All parties are reminded that all papers must comply with California Rules of Court, rule 3.1110(f).
I. Statement of Facts
This is a lemon law action arising out of Plaintiff’s purchase of a motor vehicle from Defendant on 26 December 2008. Defendant manufactured and warranted the vehicle. Plaintiff alleges that the vehicle suffers from serious defects and nonconformities. Plaintiff further alleges that Defendant has failed to remedy the defects, issue a refund, or replace the vehicle. Consequently, Plaintiff filed this lawsuit, asserting two causes of action for violations of the Song-Beverly Consumer Warranty Act and the Magnus-Moss Warranty Act. The trial date is set for 5 May 2014 and the discovery cut-off date is 5 April 2014.
II. Discovery Dispute
On 5 June 2013, Plaintiff noticed the deposition of Defendant’s person most qualified for 18 June 2013. In her deposition notice, Plaintiff identified 15 matters for examination concerning procedures for complying with the Song-Beverly Consumer Warranty Act (Matters 1-4), all warranty claims, repairs, and documents of investigations with regard to the subject vehicle (Matter 5, 6, 9, and 14), all recalls and technical service bulletins with regard to the vehicle (Matter 7), all documents reviewed by the deponent in preparation for the deposition (Matter 8), all documents produced by Defendant in the litigation (Matter 8) , all documents Defendant cannot or will not produce (Matters 10-11), and all communications regarding Plaintiff or the vehicle (Matter 12 and 13).

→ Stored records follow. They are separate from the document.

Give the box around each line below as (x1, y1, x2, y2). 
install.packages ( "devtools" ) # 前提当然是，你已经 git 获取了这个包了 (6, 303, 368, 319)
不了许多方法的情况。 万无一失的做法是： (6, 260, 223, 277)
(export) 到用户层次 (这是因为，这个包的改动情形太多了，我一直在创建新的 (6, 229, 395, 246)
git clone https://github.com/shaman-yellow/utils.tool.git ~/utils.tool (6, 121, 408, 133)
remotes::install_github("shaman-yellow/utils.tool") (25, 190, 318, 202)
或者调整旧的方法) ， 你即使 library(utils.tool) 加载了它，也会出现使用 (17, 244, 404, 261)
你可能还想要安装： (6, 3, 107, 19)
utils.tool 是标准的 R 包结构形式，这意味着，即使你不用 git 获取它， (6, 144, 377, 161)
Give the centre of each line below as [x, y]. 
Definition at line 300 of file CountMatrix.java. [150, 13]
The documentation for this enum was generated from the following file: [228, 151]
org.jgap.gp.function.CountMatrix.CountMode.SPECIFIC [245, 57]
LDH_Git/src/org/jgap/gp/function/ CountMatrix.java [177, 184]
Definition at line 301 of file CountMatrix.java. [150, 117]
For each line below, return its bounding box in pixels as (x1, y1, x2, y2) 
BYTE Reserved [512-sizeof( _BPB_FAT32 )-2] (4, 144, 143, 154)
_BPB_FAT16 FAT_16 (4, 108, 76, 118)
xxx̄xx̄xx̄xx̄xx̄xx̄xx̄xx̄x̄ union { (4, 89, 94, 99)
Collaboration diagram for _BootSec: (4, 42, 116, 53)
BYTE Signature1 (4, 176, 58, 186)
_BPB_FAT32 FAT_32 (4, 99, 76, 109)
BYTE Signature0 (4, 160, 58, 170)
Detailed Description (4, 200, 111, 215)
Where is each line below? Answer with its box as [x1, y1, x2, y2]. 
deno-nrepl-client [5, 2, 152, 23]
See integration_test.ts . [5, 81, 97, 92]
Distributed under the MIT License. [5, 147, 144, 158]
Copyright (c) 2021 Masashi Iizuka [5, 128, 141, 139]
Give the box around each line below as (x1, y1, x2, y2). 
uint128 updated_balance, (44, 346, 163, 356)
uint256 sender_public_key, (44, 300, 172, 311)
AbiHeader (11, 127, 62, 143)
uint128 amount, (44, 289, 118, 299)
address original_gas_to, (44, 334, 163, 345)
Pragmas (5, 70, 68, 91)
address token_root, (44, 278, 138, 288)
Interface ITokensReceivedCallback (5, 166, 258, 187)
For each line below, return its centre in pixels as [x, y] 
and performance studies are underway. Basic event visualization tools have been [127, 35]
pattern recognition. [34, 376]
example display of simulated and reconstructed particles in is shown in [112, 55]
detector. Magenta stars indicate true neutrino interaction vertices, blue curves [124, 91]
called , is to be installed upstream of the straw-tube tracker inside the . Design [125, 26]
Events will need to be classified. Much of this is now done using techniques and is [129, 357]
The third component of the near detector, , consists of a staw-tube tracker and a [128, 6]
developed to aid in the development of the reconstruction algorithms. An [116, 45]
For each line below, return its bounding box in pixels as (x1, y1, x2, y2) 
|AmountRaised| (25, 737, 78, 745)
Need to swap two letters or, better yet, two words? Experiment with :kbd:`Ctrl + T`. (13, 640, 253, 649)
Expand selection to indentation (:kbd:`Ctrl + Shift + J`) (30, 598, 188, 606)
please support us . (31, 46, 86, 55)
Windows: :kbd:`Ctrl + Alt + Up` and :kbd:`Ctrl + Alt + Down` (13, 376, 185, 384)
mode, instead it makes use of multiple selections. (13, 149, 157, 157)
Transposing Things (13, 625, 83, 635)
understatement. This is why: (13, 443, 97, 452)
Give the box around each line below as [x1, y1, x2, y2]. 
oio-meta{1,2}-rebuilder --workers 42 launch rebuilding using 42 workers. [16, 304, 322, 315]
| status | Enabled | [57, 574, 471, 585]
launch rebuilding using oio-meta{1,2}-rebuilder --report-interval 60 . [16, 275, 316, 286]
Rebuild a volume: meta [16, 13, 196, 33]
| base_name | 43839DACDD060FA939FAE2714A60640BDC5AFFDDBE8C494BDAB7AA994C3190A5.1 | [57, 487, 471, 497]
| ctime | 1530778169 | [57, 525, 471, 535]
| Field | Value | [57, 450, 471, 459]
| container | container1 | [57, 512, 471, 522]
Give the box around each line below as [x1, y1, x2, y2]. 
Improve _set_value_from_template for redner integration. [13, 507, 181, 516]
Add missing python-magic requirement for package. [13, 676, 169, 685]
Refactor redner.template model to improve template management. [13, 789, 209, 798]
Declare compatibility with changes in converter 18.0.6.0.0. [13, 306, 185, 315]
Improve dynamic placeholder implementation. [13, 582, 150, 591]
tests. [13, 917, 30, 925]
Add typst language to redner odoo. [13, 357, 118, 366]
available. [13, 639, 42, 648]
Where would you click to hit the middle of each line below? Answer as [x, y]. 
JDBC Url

On 13 June 2013, Defendant served a number of written objections to the deposition notice, including an objection as to the timing of the deposition.

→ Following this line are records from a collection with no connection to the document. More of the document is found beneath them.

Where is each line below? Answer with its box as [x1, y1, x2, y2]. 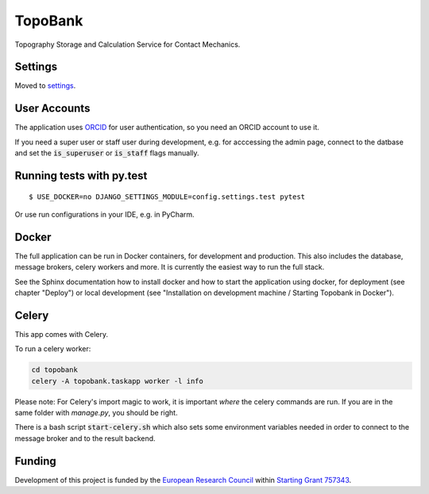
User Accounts [14, 101, 91, 115]
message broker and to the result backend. [14, 433, 156, 443]
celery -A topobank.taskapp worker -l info [31, 377, 204, 385]
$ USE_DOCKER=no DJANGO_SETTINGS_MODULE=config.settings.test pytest [29, 192, 306, 201]
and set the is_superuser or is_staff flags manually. [14, 148, 199, 158]
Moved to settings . [14, 81, 76, 90]
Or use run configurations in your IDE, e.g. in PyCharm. [14, 209, 195, 219]
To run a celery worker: [14, 344, 91, 354]
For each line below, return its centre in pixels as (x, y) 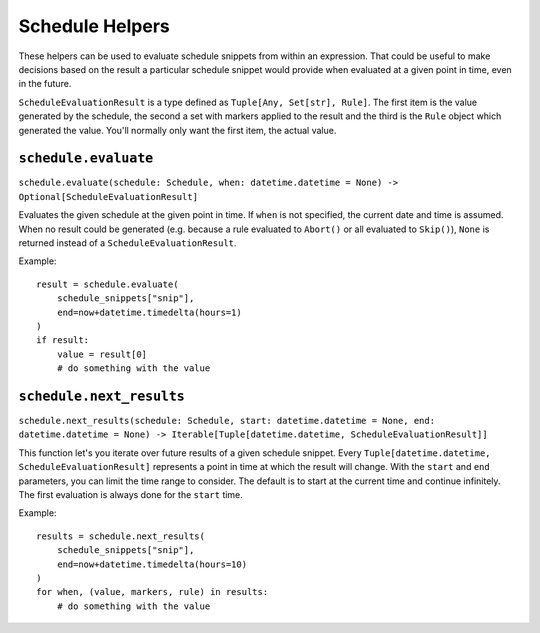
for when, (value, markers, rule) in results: (152, 592)
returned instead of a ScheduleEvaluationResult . (127, 242)
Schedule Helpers (94, 26)
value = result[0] (102, 354)
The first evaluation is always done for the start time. (131, 494)
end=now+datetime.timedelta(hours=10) (152, 564)
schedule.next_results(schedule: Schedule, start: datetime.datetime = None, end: (226, 420)
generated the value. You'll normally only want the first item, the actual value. (177, 130)
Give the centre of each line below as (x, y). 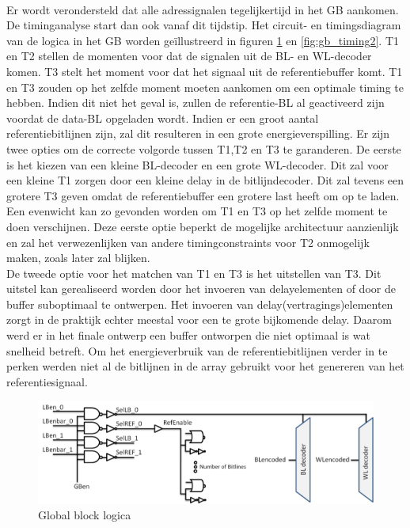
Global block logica (85, 515)
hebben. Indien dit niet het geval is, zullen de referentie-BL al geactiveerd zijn (196, 103)
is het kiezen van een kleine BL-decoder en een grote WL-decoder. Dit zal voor (197, 164)
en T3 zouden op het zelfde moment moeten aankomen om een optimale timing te (205, 87)
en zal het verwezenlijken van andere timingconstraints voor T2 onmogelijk (188, 242)
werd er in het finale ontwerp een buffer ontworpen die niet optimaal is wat (188, 335)
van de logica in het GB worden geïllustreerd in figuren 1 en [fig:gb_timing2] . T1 (203, 40)
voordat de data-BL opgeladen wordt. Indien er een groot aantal (163, 118)
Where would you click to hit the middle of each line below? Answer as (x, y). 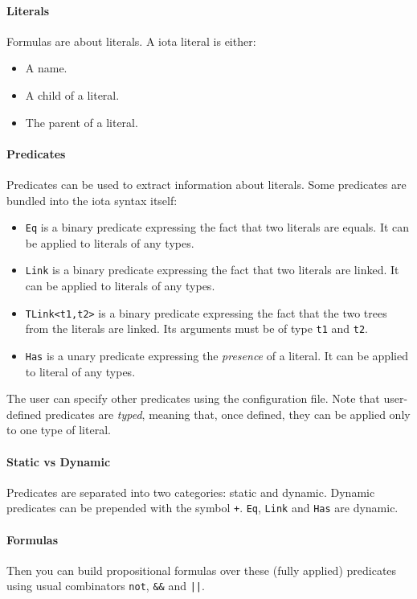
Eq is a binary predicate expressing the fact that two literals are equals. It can (217, 227)
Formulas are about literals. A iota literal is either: (131, 41)
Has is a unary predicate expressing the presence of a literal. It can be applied (217, 355)
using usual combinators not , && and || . (106, 586)
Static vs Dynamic (59, 461)
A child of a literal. (72, 94)
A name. (46, 68)
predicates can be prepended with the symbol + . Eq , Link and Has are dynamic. (202, 508)
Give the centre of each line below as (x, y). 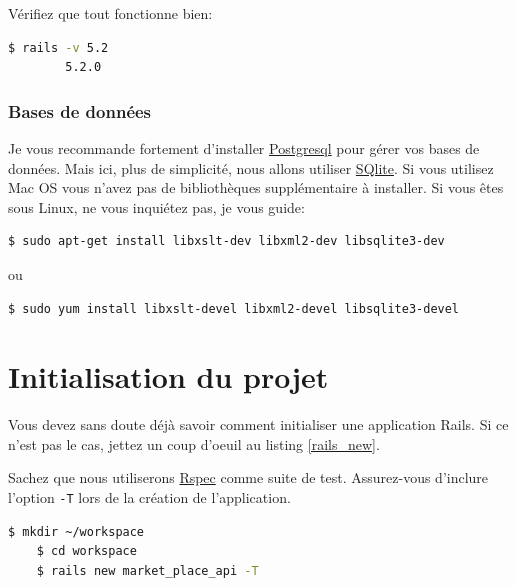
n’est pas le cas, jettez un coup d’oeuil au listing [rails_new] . (194, 443)
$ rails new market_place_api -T (147, 570)
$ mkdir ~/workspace (76, 531)
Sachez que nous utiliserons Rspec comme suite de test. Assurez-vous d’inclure (248, 477)
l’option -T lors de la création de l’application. (149, 497)
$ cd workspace (86, 551)
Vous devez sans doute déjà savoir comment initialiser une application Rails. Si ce (258, 424)
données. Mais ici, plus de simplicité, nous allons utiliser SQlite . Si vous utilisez (251, 167)

On 14 June 2013, 21 June 2013, and 1 July 2013, Plaintiff’s counsel sent a series of meet-and-confer letters to defense counsel, requesting alternate dates for the deposition. In response, defense counsel indicated that he would only discuss the matter in person. Accordingly, Plaintiff’s counsel provided dates for a meet-and-confer conference in September, October or November. Defense counsel did not agree to meet on any of these dates.
After further correspondence between counsel, the parties held meet-and-confer discussions on 3 January 2014, 20 January 2014, and 19 February 2014, regarding the deposition. On 12 March 2014, dissatisfied with the meet-and-confer process, Plaintiff’s counsel indicated that Plaintiff would file a motion to compel.

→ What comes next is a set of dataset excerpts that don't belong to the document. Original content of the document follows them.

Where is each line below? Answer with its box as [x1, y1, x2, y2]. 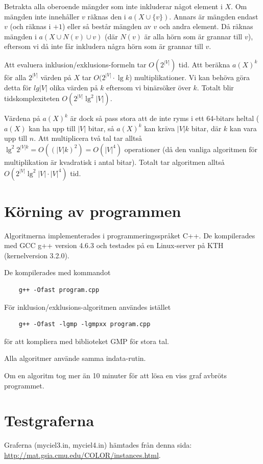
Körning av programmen [4, 200, 181, 221]
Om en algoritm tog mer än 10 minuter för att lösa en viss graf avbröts [4, 370, 227, 380]
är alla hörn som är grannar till [144, 31, 243, 41]
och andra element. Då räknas [159, 21, 253, 32]
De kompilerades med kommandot [4, 267, 111, 278]
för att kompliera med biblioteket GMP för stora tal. [4, 335, 169, 346]
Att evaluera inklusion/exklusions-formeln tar [4, 59, 147, 69]
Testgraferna [4, 410, 94, 431]
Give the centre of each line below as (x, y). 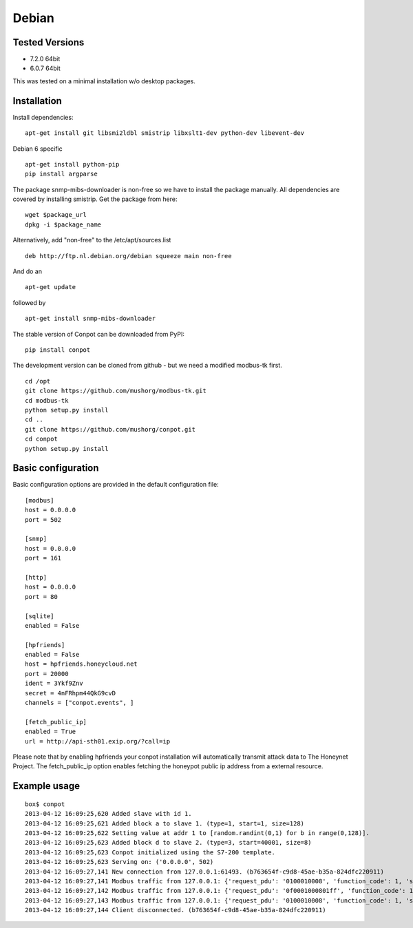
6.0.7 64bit (45, 68)
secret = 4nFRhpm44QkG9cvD (71, 693)
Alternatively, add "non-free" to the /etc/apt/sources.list (92, 240)
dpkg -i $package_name (63, 224)
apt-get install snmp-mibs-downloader (91, 319)
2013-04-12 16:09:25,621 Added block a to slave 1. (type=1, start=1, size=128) (165, 823)
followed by (29, 302)
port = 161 (43, 558)
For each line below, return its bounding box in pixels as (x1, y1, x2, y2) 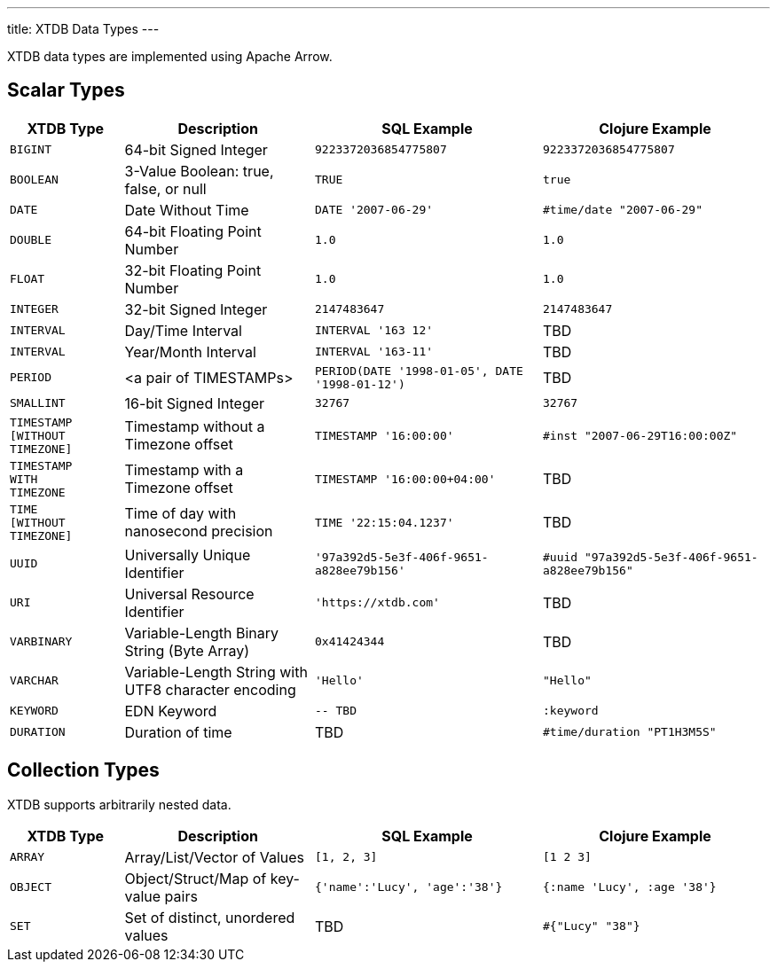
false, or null (124, 179, 207, 198)
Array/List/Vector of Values (124, 848, 305, 866)
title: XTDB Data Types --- (7, 21, 160, 36)
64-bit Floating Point (124, 222, 262, 240)
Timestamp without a (124, 418, 265, 436)
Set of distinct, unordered (124, 908, 295, 926)
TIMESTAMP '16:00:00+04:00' (315, 472, 496, 486)
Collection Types (7, 759, 160, 782)

On 19 March 2014, Plaintiff filed this motion to compel the deposition of Defendant’s person most qualified and production of documents, a request for leave to take the deposition after the discovery cutoff, and for monetary sanctions. On 28 March 2014, Defendant filed its opposition. Plaintiff filed her reply on 4 April 2014.
III. Discussion
Plaintiff moves for an order compelling the deposition of Defendant’s person most qualified (“PMQ”), compelling production of documents attendant to the deposition notice, and allowing the deposition to take place after the discovery cut-off.
A. Motion to Compel Deposition
Plaintiff seeks to compel the deposition of Defendant’s PMQ, arguing that the Defendant’s objections to the deposition notice are meritless.
1. Legal Standards
If, after service of a deposition notice, a party to the action, without having served a valid objection under Code of Civil Procedure section 2025.410, fails to appear for the examination or to produce documents for inspection, the party giving the notice may move for an order compelling the deponent’s attendance and testimony, and the production for inspection of any document described in the deposition notice. (Code Civ. Proc., § 2025.450, subd. (a).) The moving party must set forth specific facts showing good cause exists for the production of any document described in the deposition notice. (Code Civ. Proc., § 2025.450, subd. (a).)
2. Analysis
Plaintiff contends that Defendant’s objections to each of the matters for which examination is requested are meritless, and therefore, the deposition should be compelled. Defendant argues that the matters are all irrelevant to this action and its PMQ’s appearance at the deposition would be unduly burdensome.
While Defendant objected to each matter in the deposition notice on a number of grounds, the only objections it attempted to justify are those discussed below. The remaining objections are therefore overruled. (See Coy v. Superior Court (1962) 58 Cal.2d 210, 220-221 [burden on the responding party to justify any objections].)
(a) Relevance
Discovery is allowed for any matters that are not privileged, relevant to the subject matter involved in the action, and reasonably calculated to lead to the discovery of admissible evidence. (Code Civ. Proc., § 2017.010.) The “relevance to the subject matter” and “reasonably calculated to lead to the discovery of admissible evidence” standards are applied liberally with any doubt generally resolved in favor of discovery. (Colonial Life & Acc. Ins. Co. v. Superior Court (1982) 31 Cal.3d 785, 790.) Moreover, for discovery purposes, information is “relevant to the subject matter” if it might reasonably assist a party in evaluating the case, preparing for trial, or facilitating settlement. (Gonzalez v. Superior Court (1995) 33 Cal.App.4th 1539, 1546.)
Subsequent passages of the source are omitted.